4. Sub-agents, Skills, hooks, and custom agents¶
Every vendor has converged on the idea that a single monolithic agent persona is not enough — but the pattern each picked for sub-delegation diverges substantially. Claude's design is the most decomposed: separate primitives for sub-agents, Skills, hooks, MCP servers, and plugins, each with its own filesystem convention. Copilot has consolidated everything under a "custom agents" umbrella plus prompt files. Codex offers profiles plus a rolling "skills" feature. Antigravity treats the Manager Surface as the orchestration primitive and uses .antigravity/ for tool, rule, and prompt definitions.
| Mechanism | Claude | GitHub Copilot | Codex | Antigravity |
|---|---|---|---|---|
| Sub-agent / persona file | .claude/agents/<name>.md (YAML frontmatter) |
.github/agents/<name>.agent.md or ~/.github/agents/ |
None as files — agents spawned at runtime | Agents created from Manager Surface |
| Reusable capability bundle | Skills — .claude/skills/<name>/SKILL.md |
Skills — .github/skills/, .claude/skills/, .agents/skills/ |
"Skills" rolling out Q1 2026 (recipe form) | .antigravity/ rules + tool defs |
| Lifecycle hooks | Native — SessionStart, PreToolUse, PostToolUse, Stop, SubagentStop, etc. |
No first-class hook system; copilot-setup-steps.yml for env prep |
None | None |
| Slash commands | /agents, /hooks, /mcp, custom from .claude/commands/ |
/command from prompt files |
/model, /review, /status, /skills |
Built-in only |
| Plugin / distribution format | .claude-plugin/plugin.json + marketplaces |
Copilot Extensions marketplace | None (no plugin format) | None (no plugin format) |
| Per-component tool allowlist | Yes — tools: in frontmatter |
Yes — tools: in custom-agent frontmatter |
Per-MCP-server level | Per-MCP-server level |
| Cross-vendor skill format | SKILL.md (Anthropic-led open spec) | Reads .claude/skills/ too |
Reads SKILL.md in some configs | Limited |
A concrete Claude sub-agent definition shows the depth of the per-file controls:
---
name: code-reviewer
description: Expert code review specialist. Use proactively after any code change.
tools: Read, Grep, Glob
model: sonnet
---
You are a code review specialist. Read every changed file in the
current branch, flag security and style issues, and return findings
grouped by severity.
Copilot's equivalent uses the same Markdown-plus-frontmatter shape, intentionally similar enough that a team with a Claude reviewer can port to Copilot without re-authoring from scratch:
---
name: Reviewer
description: Reviews diffs for security and style issues, never edits code.
target: vscode
tools: [read_file, list_dir, grep_search]
---
You are a focused code reviewer. Read the diff, flag security and
style issues against the repo's copilot-instructions.md, and produce
a single Markdown report. Never call apply_edit.

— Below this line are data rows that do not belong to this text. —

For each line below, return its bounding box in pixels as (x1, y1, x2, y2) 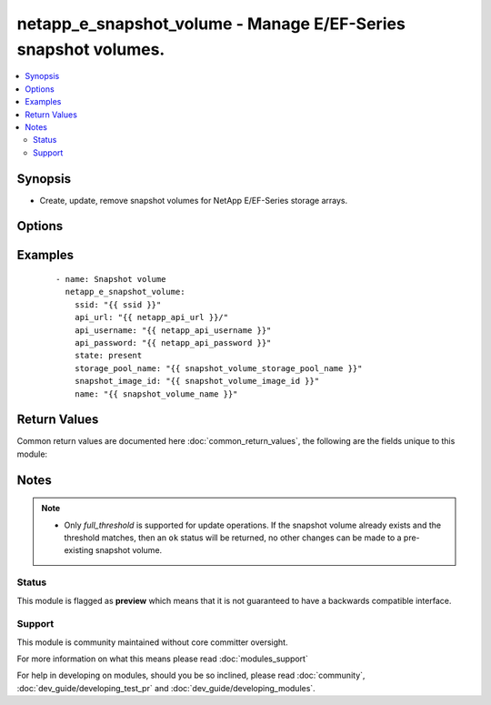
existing (64, 545, 95, 556)
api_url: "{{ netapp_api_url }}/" (74, 312, 229, 323)
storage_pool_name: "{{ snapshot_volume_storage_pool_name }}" (74, 363, 363, 373)
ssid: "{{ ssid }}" (74, 299, 162, 309)
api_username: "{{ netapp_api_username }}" (74, 325, 272, 336)
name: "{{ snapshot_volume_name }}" (74, 388, 238, 399)
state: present (74, 350, 143, 361)
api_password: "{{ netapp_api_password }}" (74, 337, 272, 347)
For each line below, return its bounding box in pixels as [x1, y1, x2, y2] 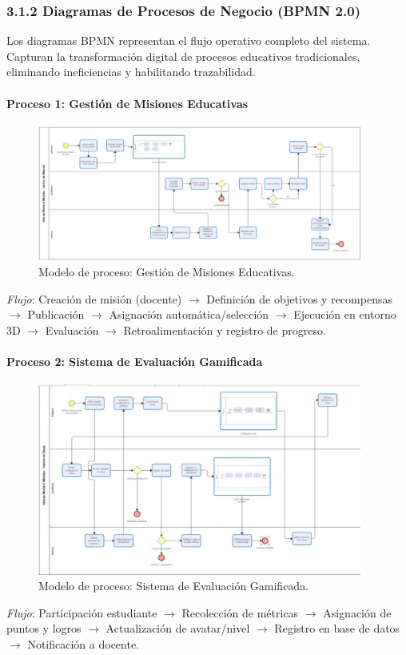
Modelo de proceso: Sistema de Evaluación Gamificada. [38, 577, 309, 594]
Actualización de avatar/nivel [105, 620, 250, 637]
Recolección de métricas [181, 604, 299, 621]
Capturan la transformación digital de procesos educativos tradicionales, [6, 47, 360, 64]
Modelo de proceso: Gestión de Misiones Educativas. [38, 263, 295, 279]
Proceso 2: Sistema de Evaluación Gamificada [6, 352, 263, 369]
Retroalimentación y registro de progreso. [123, 321, 326, 338]
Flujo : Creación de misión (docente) [6, 290, 182, 307]
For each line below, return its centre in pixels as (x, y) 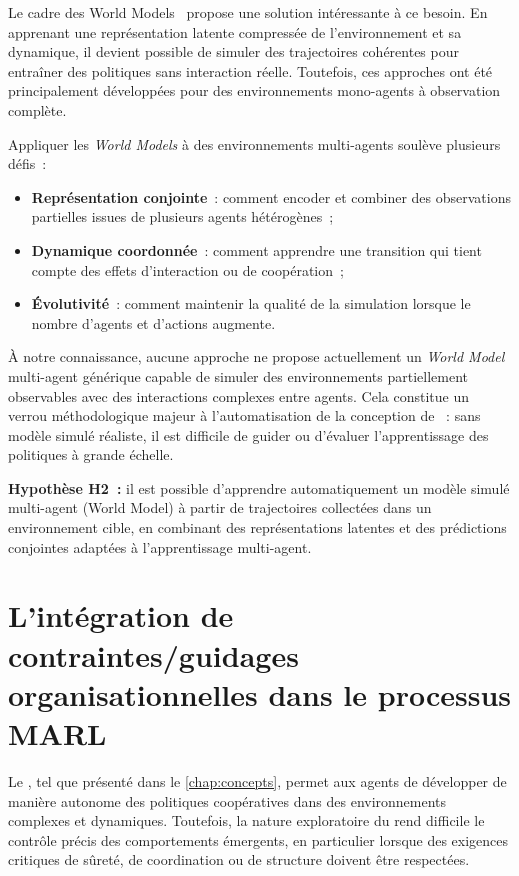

Codex does not have a per-sub-agent file convention — orchestration of multiple Codex agents happens via the experimental Git-worktree multi-agent mode, with per-CLI-profile model and sandbox overrides. Antigravity uses Manager-spawned agents as the unit; agent-to-agent handoff happens via artifacts rather than via a saved persona file. The decomposed-primitives versus consolidated-agent split is the single biggest authoring-experience difference between Claude and the other three.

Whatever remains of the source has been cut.